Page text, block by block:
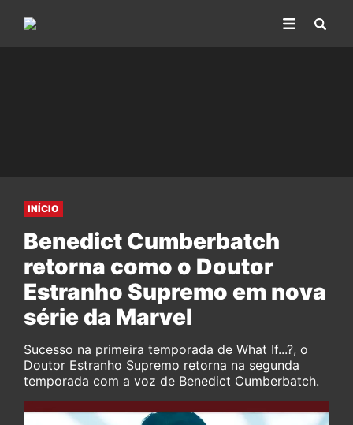
INÍCIO
Benedict Cumberbatch
retorna como o Doutor
Estranho Supremo em nova
série da Marvel
Sucesso na primeira temporada de What If...?, o
Doutor Estranho Supremo retorna na segunda
temporada com a voz de Benedict Cumberbatch.

■ ■ ■ ■ ■

Beginning at the line that holds "Doutor Estranho Supremo retorna na segunda", reproduce each line of the records above down to and including the last one.

Doutor Estranho Supremo retorna na segunda
temporada com a voz de Benedict Cumberbatch.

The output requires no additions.